» What the exercise asks: Determine how many lines in the listing hold "states" and give only that number.

Records Start Marker

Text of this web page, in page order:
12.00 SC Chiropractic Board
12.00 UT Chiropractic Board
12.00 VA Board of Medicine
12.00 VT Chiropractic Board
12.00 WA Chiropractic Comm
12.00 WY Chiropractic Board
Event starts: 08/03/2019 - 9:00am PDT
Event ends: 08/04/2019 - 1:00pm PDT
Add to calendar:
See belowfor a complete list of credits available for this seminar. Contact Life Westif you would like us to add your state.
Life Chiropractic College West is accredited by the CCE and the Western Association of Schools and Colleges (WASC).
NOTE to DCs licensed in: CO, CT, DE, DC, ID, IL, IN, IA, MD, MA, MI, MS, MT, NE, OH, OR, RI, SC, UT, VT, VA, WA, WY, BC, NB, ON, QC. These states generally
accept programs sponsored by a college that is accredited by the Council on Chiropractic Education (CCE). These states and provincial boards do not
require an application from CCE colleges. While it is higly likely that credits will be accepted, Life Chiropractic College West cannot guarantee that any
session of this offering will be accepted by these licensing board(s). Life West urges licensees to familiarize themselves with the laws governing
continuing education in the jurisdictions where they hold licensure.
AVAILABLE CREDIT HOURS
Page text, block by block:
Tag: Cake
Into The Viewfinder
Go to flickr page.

Records End Marker
Records Start Marker

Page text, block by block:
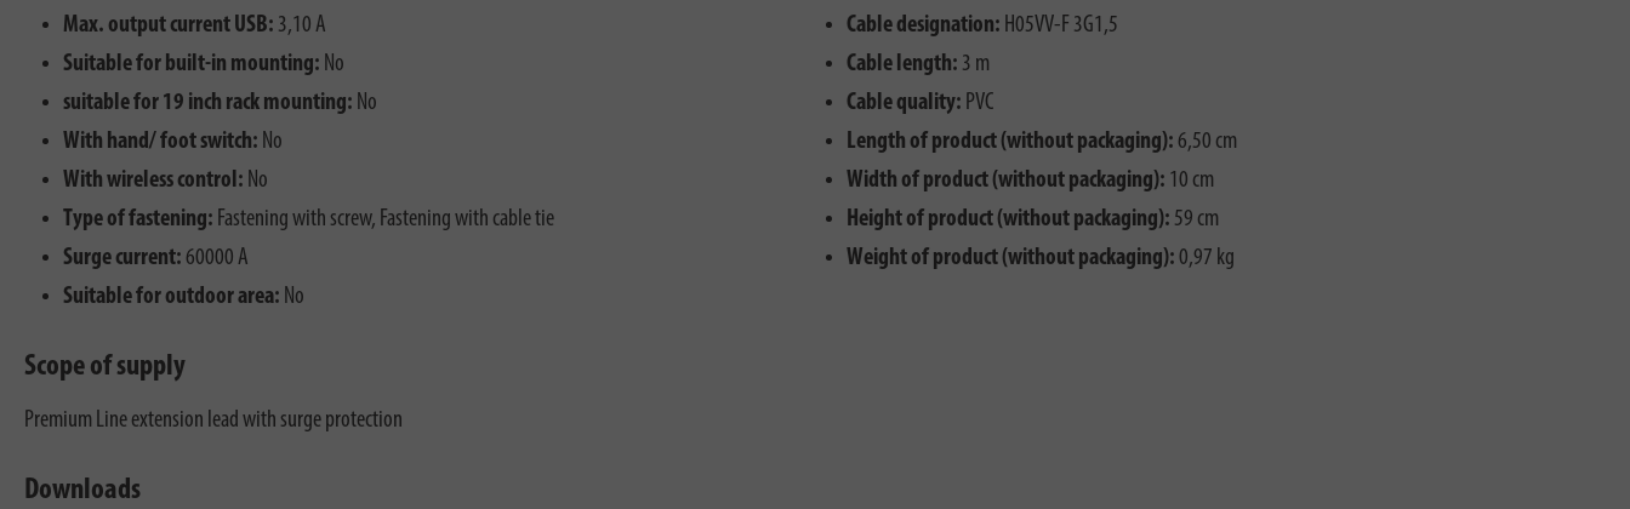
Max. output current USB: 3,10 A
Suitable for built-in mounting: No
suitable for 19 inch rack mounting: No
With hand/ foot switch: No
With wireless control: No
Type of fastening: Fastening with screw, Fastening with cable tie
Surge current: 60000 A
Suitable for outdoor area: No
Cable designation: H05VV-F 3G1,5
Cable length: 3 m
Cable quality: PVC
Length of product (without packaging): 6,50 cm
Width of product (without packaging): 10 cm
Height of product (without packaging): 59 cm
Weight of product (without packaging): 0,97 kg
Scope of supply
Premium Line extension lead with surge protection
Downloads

Records End Marker

» Response below: 2